On pure strategy level, if there is genuinely damning evidence against him, impeaching Trump in the House and then forcing the Republicans to aquit him in the Senate could be exactly what the Democrats want. It would not just severely damage Trump’s credibility, but take the rest of the Republican party down with him, whereas if they went along with impeachment, they would likely be able to put some distance between themselves and Trump in the public eye.
“then forcing the Republicans to aquit him in the Senate”… My impression is that Trump has more than 1 enemy in the Senate who will cross the floor, enough to impeach him if the Senate retains the current equilibrium after the mid-term elections. It’s just a matter for Mueller to wait until the case against Trump is massive and simply undeniable, then strike.
Trump is likely to be personally safe as, in the end, a Nixon-style situation will likely repeat itself. Trump could be in extremely serious trouble if, unlike Nixon, his brain snaps and he starts using the media to call for a popular uprising to defend him, etc. If he does that, nobody will be able to save him and he will end the rest of his life in either a federal jail or, more likely, a psychiatric hospital.
Trump absolutely hates & loathes losing or looking like a loser, so he will hang in there.
As he has shown many times in the past he will do everything to save himself ( and that does not necessarily include his immediate family).

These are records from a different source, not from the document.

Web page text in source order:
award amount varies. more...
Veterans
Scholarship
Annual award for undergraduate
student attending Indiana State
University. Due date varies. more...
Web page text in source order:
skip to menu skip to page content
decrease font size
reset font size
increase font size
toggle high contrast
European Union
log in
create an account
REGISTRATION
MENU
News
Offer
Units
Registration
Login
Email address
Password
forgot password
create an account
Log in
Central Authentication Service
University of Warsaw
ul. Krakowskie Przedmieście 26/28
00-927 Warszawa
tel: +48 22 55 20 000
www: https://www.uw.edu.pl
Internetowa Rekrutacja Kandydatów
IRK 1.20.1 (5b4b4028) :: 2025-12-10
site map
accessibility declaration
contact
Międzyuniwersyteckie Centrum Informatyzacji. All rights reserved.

So, do not be surprised if he goes feral, including trying to rally an uprising if he loses the next presidential election in 2020. Even a major loss (both houses) in the coming midterm will see an angry erruption.
They will have to pry him out office with a crowbar.

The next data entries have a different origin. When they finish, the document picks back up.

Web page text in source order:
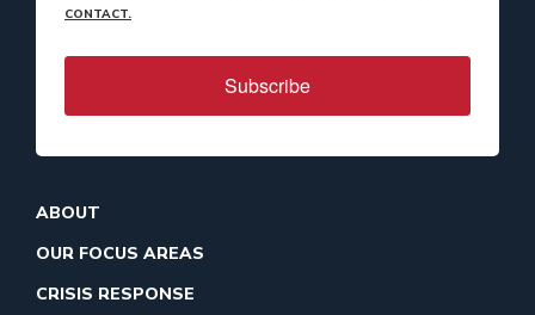
CONTACT.
Subscribe
ABOUT
OUR FOCUS AREAS
CRISIS RESPONSE

State legislative elections are also so important but get almost no coverage. They decide the electoral boundaries, gerrymendering, voting rights, registration, early voting plus much more on social, health, education policies.

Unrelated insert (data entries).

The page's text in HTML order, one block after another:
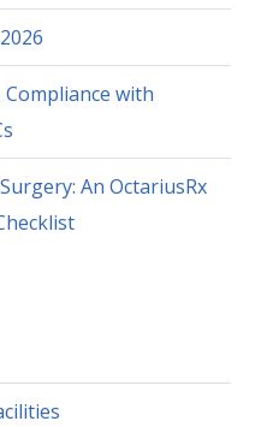
with
An OctariusRx
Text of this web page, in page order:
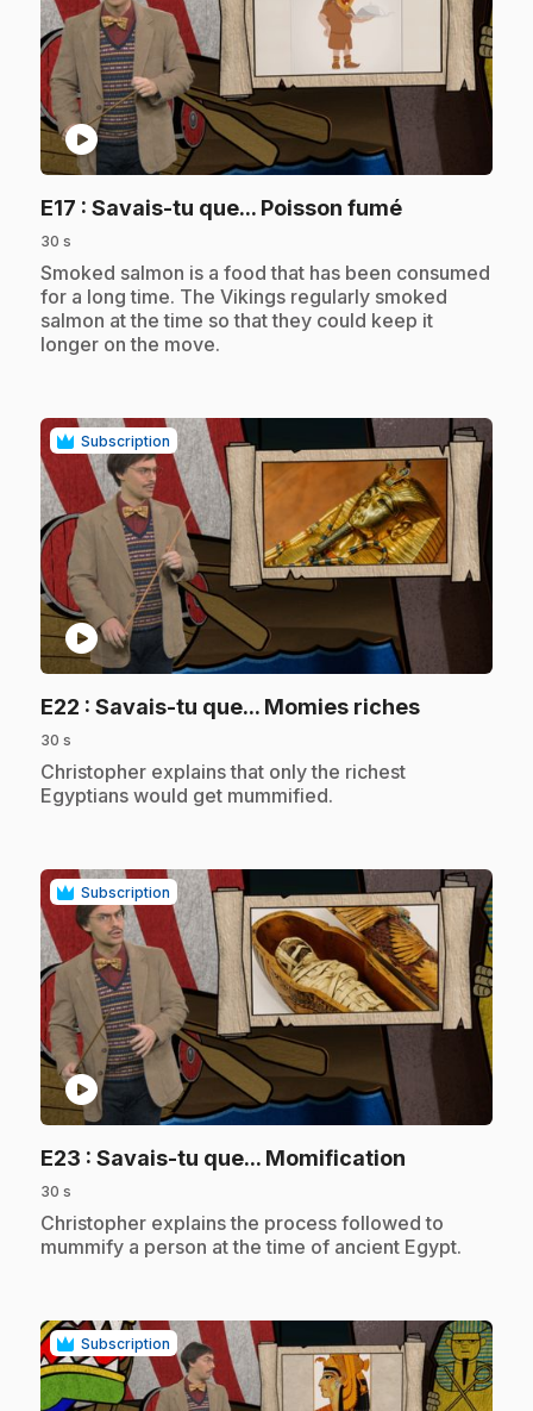
play_circle
E17 : Savais-tu que... Poisson fumé.
30 s
.Smoked salmon is a food that has been consumed
for a long time. The Vikings regularly smoked
salmon at the time so that they could keep it
longer on the move.
Subscription
play_circle
E22 : Savais-tu que... Momies riches.
30 s
.Christopher explains that only the richest
Egyptians would get mummified.
Subscription
play_circle
E23 : Savais-tu que... Momification
30 s
.Christopher explains the process followed to
mummify a person at the time of ancient Egypt.
Subscription

If Democrats are to take America forward they need control of state governments which are dominated by Republicans.
booleanbach:
I’m inclined to agree.
I don’t see Trump being gracious in defeat, or at all, for that matter. It would not surprise me at all if he encourages an ‘uprising’, as you put it, if he loses the 2020 election. Even if, god forbid, he wins, I can’t see him leaving office willingly when his second term is up.
Agree with booleanbach and Mr. Newbie. He will never resign. Not in a million years. Even if resignation is the only thing that will save him from a prison sentence, he still won’t do it.
Honestly, even if he’s impeached, I can easily see him refusing to leave office, bringing every power at his disposal to cling to power. Quite possibly if he loses in 2020 too.
Impeaching Trump may have to wait until the Democrats are near the required 67 seats in the Senate, which will not be this election but might be the next, as a mass defection of Republicans seems unlikely in the current environment. That may mean that Trump is impeached in the final days of his term (The new congress starts on the 3rd of January, the new presidential term on the 20th), potentially with Trump being impeached again at the start of his second term as well (if he is re-elected, particularly if he looses the popular vote again).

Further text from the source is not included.